A case before the Court of Appeals in New York involved a commercial dispute between two New York companies that sell and monitor home and commercial security camera and alarm systems. The district court found the defendants had violated the Lanham Act and committed tortious interference with a contract by attempting to poach customers from the plaintiff.
On appeal, the defendants did not challenge the finding of liability. Instead they challenged the district court’s decision to award the plaintiff compensatory damages.
The parties in this case are all in the business of installing, maintaining and monitoring security cameras and alarm systems. The individual defendants previously worked at a now defunct competitor of the plaintiff several years after the individual defendants had departed from their positions. The plaintiff purchased all of the assets of the defunct company. The assets most relevant to this case were customer accounts, contracts previously owned by the defunct company, as well as their licensing and branding materials.
In the months after the plaintiff closed on the asset acquisition, the plaintiff began to receive an unusual number of cancellation notices from the defunct company’s customers. Many of the cancellation notices mentioned that they were taking their business to the defendant. In all, nine former customers terminated their contracts with the plaintiff and took their business to the defendant.
The plaintiff traced the account cancellations to allegedly misleading sales pitches that the individual defendants were making to former customers about the nature of the transaction between the defunct company and the plaintiff. The plaintiff sued, alleging a variety of claims under the Defend Trade Secrets Act, 18 U.S.C. Section 1836, et seq.; the Lanham Act, 15 U.S.C. Section 1125(a); and New York state law. After a bench trial, the district court dismissed a number of the claims, but entered judgment for the plaintiff on a claim under the Lanham Act and a state law tortious interference with contract claim.
The plaintiff sought $521,743 in compensatory damages, which they alleged was equivalent to the 12-year value of the 69 customer accounts the individual defendants acquired for the defendant. The district court, however, found that 56 of those 69 customer accounts were subject to a “holdback provision” in the plaintiff and defunct company’s acquisition agreement and should not be calculated as part of the damages. The district court thus awarded the plaintiff only $91,036 in compensatory damages, which represented the estimated 12-year revenue of the 13 customer accounts that were not subject to the holdback provision.

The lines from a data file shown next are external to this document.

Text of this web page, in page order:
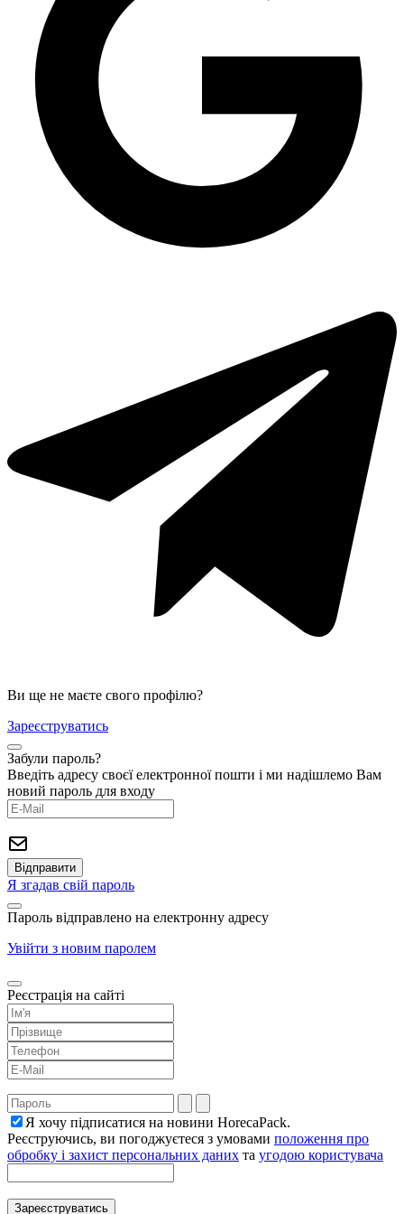
Упаковка для ягід МУТНА HF на 0.5 кг ПЕТ
Упаковка для тортів 0,5 кг ПС-223дч, 150 шт/уп
Ємність супова паперова Крафт/Крафт 750 мл, 400 шт/уп
Упаковка колір крафт для салатів
Контейнер крафт 750 мл
Ви ще не маєте свого профілю?
Зареєструватись
Забули пароль?
Введіть адресу своєї електронної пошти і ми надішлемо Вам
новий пароль для входу
Я згадав свій пароль
Пароль відправлено на електронну адресу
Увійти з новим паролем
Реєстрація на сайті
Я хочу підписатися на новини HorecaPack.
Реєструючись, ви погоджуєтеся з умовами положення про
обробку і захист персональних даних та угодою користувача
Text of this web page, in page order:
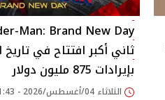
ثاني أكبر افتتاح في تاريخ
بإيرادات 875 مليون دولار
الثلاثاء 04/أغسطس/2026 - 11:43 ص
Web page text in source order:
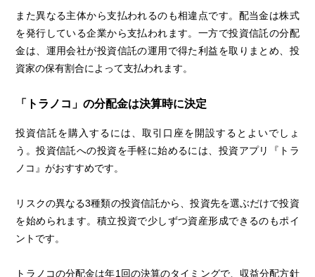
また異なる主体から支払われるのも相違点です。配当金は株式
を発行している企業から支払われます。一方で投資信託の分配
金は、運用会社が投資信託の運用で得た利益を取りまとめ、投
資家の保有割合によって支払われます。
「トラノコ」の分配金は決算時に決定
投資信託を購入するには、取引口座を開設するとよいでしょ
う。投資信託への投資を手軽に始めるには、投資アプリ『トラ
ノコ』がおすすめです。
リスクの異なる3種類の投資信託から、投資先を選ぶだけで投資
を始められます。積立投資で少しずつ資産形成できるのもポイ
ントです。
トラノコの分配金は年1回の決算のタイミングで、収益分配方針
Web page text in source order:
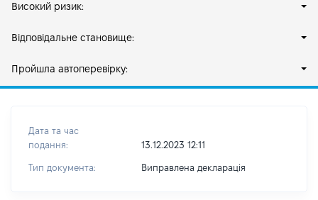
Високий ризик:
Відповідальне становище:
Пройшла автоперевірку:
Дата та час
подання:
13.12.2023 12:11
Тип документа: Виправлена декларація
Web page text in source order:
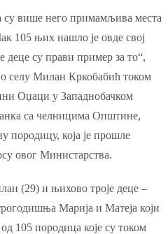
су више него примамљива места
105 њих нашло је овде свој
деце су прави пример за то“,
о селу Милан Кркобабић током
Оџаци у Западнобачком
са челницима Општине,
породицу, која је прошле
овог Министарства.
(29) и њихово троје деце –
Марија и Матеја који
105 породица које су током
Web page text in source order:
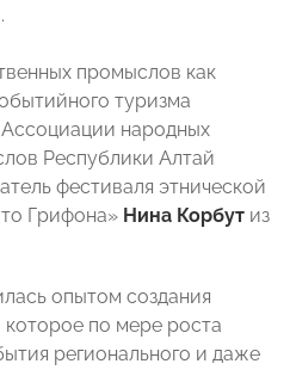
промыслов как
туризма
народных
Республики Алтай
фестиваля этнической
Грифона» Нина Корбут из
опытом создания
по мере роста
регионального и даже
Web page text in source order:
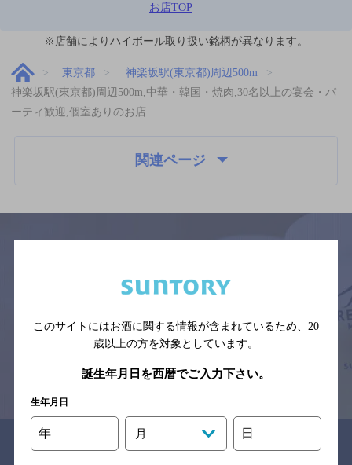
お店TOP
※店舗によりハイボール取り扱い銘柄が異なります。
東京都
神楽坂駅(東京都)周辺500m
神楽坂駅(東京都)周辺500m,中華・韓国・焼肉,30名以上の宴会・パ
ーティ歓迎,個室ありのお店
関連ページ
サイトマップ ご意見・ご感想 利用規約
念のためお店にご確認の上ご来店くださいますようお願い申し上げま
す。
情報提供：ぐるなび
関連リンク
このサイトにはお酒に関する情報が含まれているため、 20
歳以上の方を対象としています。
誕生年月日を西暦でご入力下さい。
生年月日
年 月 日
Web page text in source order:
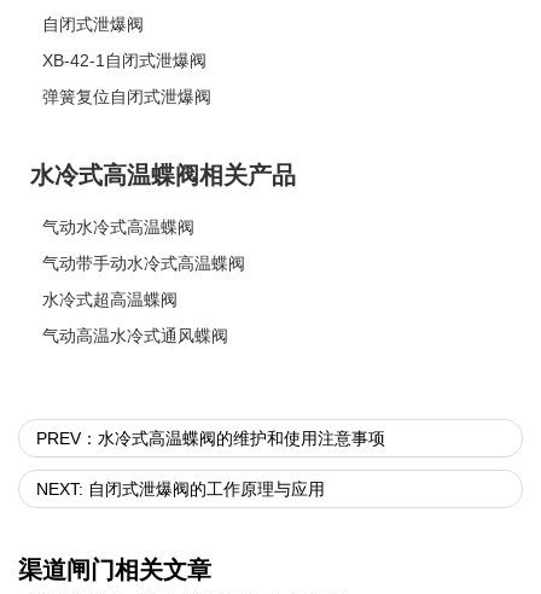
自闭式泄爆阀
XB-42-1自闭式泄爆阀
弹簧复位自闭式泄爆阀
水冷式高温蝶阀相关产品
气动水冷式高温蝶阀
气动带手动水冷式高温蝶阀
水冷式超高温蝶阀
气动高温水冷式通风蝶阀
PREV：水冷式高温蝶阀的维护和使用注意事项
NEXT: 自闭式泄爆阀的工作原理与应用
渠道闸门相关文章

The defendants’ primary arguments on appeal revolve around the district court’s decision to use a 12-year estimate for the potential length of the contracts. The figure came from testimony of the plaintiff’s general manager who had been involved in negotiating the acquisition and transitioning the newly-acquired accounts to the plaintiff thereafter.
On appeal from a judgment after a bench trial, the court reviewed the district court’s findings of fact for clear error and its conclusion of law. Although the amount of recoverable damages is a question of fact, the measure of damages upon which the factual computation is based is a question of law.
The court concluded that the plaintiff’s general manager testimony was sufficient for the plaintiff to meet its burden with regard to damages and affirm the judgment of the district court in its entirety. Although a plaintiff bears the burden of establishing lost revenue, the defendant must prove all elements of cost or deduction claimed. Under New York state law, “a plaintiff in a tortious interference with contract case is entitled to damages in the amount of the full pecuniary loss of the benefits of the contract, ad . . . ‘the elements of damages, including consequential damages, are those recognized under the more liberal rules applicable to tort actions.’”
The plaintiff met its burden. Making estimates of future profit loss “necessarily requires some improvisation, and the party who has caused the loss may not insist on theoretical perfection.” The burden is on the defendants as the wrongdoers to establish any uncertainty as to damages. The burden of uncertainty as to the amount of damage is upon the wrongdoer. The defendants do not identify, nor could the court find any evidence presented at trial regarding plaintiff’s costs related to the acquired customer accounts, which defendants could have easily developed. Thus, the court found no error.